Distinguished scientist Freeman Dyson has called the 1433 decision of the emperor of China to discontinue his country’s exploration of the outside world the “worst political blunder in the history of civilization.”
The United States seems at this moment about to break the record for the worst political blunder of all time, with its Obama administration deal that will make a nuclear Iran virtually inevitable.
Already the years-long negotiations, with their numerous “deadlines” that have been extended again and again, have reduced the chances that Israel can destroy the Iranian nuclear facilities.
Israel is the only country even likely to try to destroy those facilities, since Iran has explicitly and repeatedly declared its intention to wipe Israel off the face of the earth.
How did we get to this point — and what, if anything, can we do now? Tragically, these are questions that few Americans seem to be asking. We are too preoccupied with our electronic devices, the antics of celebrities and politics as usual.
Our politicians have kicked the can down the road — and it is the biggest, most annihilating explosive can of all, that will be left for our children and grandchildren to try to cope with.

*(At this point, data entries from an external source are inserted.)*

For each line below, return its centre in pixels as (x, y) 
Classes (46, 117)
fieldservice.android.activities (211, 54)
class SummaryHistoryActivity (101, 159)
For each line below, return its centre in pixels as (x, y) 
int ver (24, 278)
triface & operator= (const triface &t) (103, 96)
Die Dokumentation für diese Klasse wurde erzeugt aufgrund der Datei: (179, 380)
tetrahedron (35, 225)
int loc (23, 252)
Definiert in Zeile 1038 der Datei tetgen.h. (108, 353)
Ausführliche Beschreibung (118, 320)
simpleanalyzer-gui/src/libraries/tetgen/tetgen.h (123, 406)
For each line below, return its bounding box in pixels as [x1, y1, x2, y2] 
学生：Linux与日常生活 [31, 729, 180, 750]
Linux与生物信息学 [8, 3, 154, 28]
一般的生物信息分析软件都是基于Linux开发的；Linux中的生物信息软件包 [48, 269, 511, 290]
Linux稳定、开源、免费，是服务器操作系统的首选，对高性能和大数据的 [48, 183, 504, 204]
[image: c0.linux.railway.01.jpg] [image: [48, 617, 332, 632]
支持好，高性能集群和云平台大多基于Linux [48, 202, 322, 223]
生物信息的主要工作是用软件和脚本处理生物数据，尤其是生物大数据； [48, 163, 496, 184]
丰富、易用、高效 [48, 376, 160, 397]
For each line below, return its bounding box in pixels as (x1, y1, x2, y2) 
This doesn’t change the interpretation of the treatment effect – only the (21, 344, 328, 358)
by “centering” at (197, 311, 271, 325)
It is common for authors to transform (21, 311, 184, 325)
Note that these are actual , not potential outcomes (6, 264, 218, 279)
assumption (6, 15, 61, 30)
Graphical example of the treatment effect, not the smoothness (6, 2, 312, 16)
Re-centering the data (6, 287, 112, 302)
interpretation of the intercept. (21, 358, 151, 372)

Back in the days of our nuclear standoff with the Soviet Union, some of the more weak-kneed intelligentsia posed the choice as whether we wanted to be “red or dead.” Fortunately, there were others, especially President Ronald Reagan, who saw it differently. He persevered in a course that critics said would lead to nuclear war. But instead it led to the peaceful conclusion of the Cold War.
President Barack Obama has been following opposite policies, and they are likely to lead to opposite results. The choices left after Iran gets nuclear bombs — and intercontinental missiles that can deliver them far beyond Israel — may be worse than being red or dead.

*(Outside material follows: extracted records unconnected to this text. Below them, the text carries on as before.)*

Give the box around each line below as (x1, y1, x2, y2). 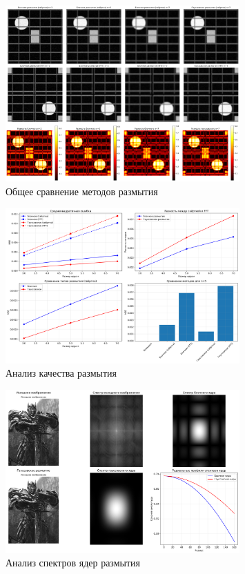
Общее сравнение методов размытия (6, 184, 158, 198)
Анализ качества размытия (6, 366, 117, 380)
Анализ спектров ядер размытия (6, 555, 141, 570)
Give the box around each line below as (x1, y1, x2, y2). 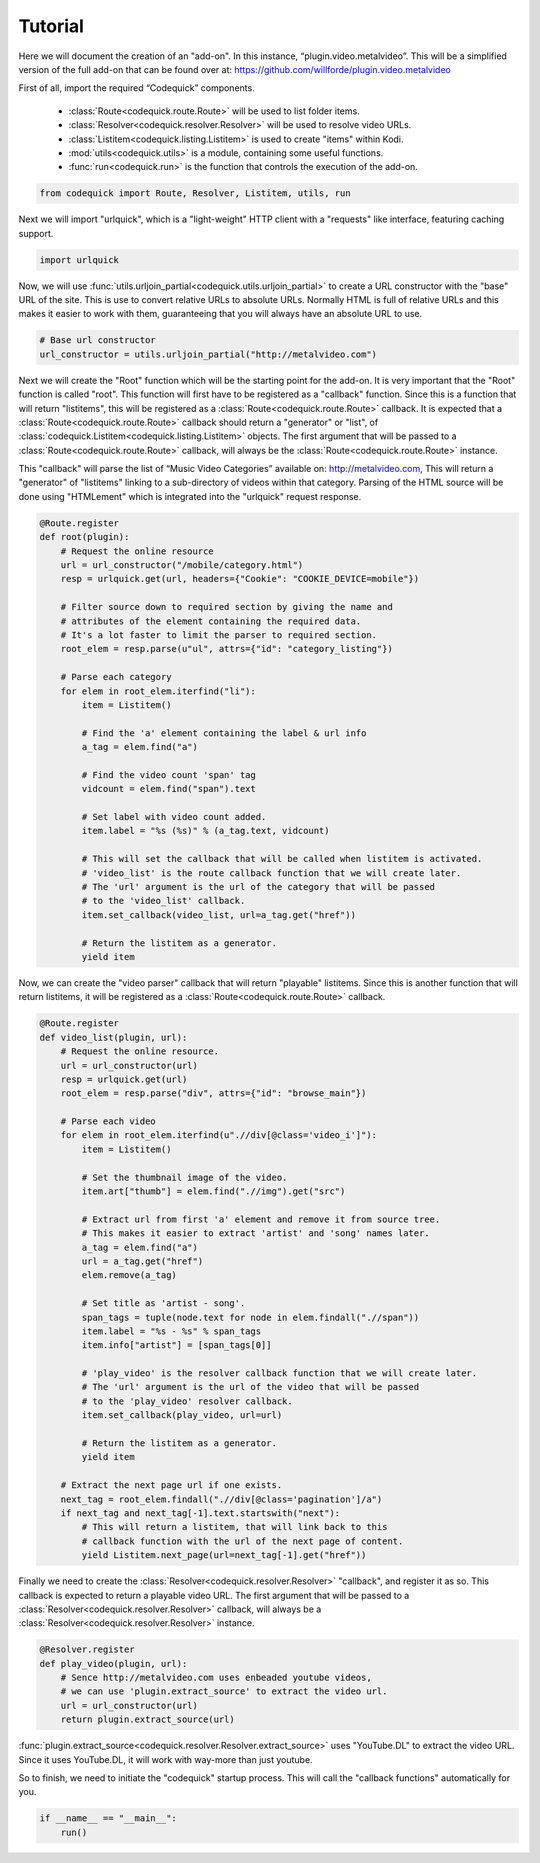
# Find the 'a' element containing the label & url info (81, 727, 367, 739)
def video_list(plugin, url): (39, 1031, 188, 1043)
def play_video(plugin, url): (39, 1658, 188, 1669)
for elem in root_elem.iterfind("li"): (60, 685, 257, 697)
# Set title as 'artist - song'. (81, 1298, 246, 1309)
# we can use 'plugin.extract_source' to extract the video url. (60, 1686, 388, 1697)
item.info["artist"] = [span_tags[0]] (81, 1340, 272, 1351)
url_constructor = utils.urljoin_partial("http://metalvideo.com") (39, 348, 378, 360)

Bad as life was under the communists, it can be worse under nuclear-armed fanatics, who have already demonstrated their willingness to die — and their utter barbarism toward those who fall under their power.

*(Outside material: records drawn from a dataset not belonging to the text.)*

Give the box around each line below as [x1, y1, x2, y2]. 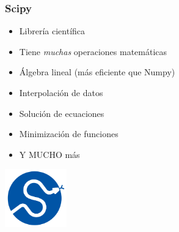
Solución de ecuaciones [19, 107, 104, 119]
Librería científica [19, 24, 86, 37]
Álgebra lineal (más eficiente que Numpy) [19, 65, 175, 78]
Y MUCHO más [19, 148, 80, 160]
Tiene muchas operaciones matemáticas [19, 45, 167, 58]
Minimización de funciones [19, 127, 119, 140]
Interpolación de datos [19, 86, 103, 99]
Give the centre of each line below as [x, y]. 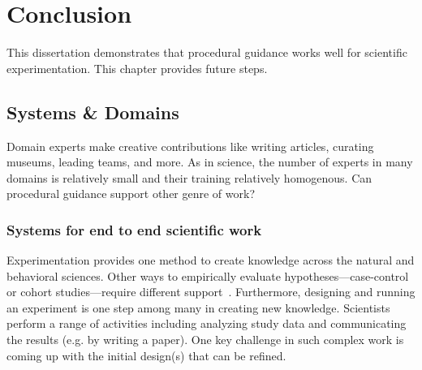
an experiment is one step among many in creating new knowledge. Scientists [198, 307]
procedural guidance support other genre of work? [131, 194]
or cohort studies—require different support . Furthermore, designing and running [211, 292]
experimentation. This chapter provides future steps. [137, 68]
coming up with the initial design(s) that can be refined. [146, 355]
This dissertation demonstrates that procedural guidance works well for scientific [207, 52]
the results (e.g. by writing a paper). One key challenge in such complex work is [205, 340]
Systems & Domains [93, 112]
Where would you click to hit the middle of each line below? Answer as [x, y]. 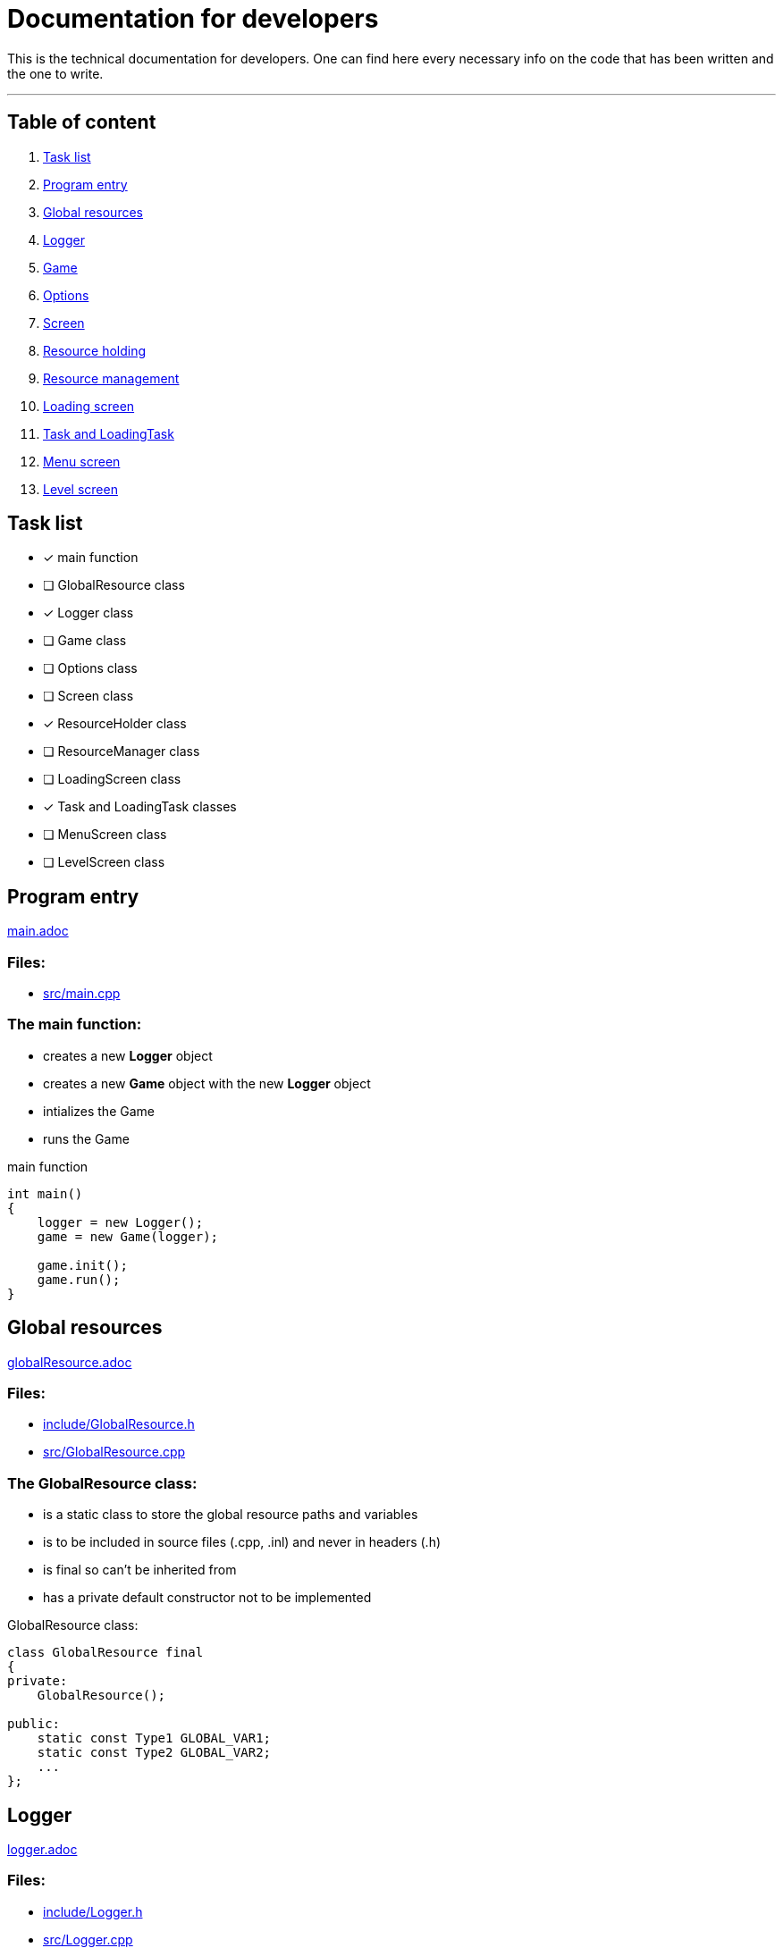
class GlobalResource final [105, 1653]
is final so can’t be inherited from [140, 1570]
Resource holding [95, 350]
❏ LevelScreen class [104, 862]
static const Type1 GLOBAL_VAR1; [154, 1738]
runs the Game [86, 1138]
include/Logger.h [93, 1911]
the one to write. [55, 73]

Americans today who say that the only alternative to the Obama administration’s pretense of controlling Iran’s continued movement toward nuclear bombs is war ignore the fact that Israel bombed Saddam Hussein’s nuclear facilities, and Iraq did not declare war. To do so would have risked annihilation.
Early on, that same situation would have faced Iran. But Obama’s years-long negotiations with Iran allowed the Iranian leaders time to multiply, disperse and fortify their nuclear facilities.
The Obama administration’s leaking of Israel’s secret agreement with Azerbaijan to allow Israeli warplanes to refuel there, during attacks on Iran’s nuclear facilities, was a painfully clear sabotage of any Israeli attempt to destroy those Iranian facilities.
Some commentators have attributed Barack Obama’s many foreign policy disasters to incompetence. But he has been politically savvy enough to repeatedly outmaneuver his opponents in America.
If he is that savvy at home, why is he so apparently incompetent abroad? Answering that question may indeed require us to “think the unthinkable,” that we have elected a man for whom America’s best interests are not his top priority.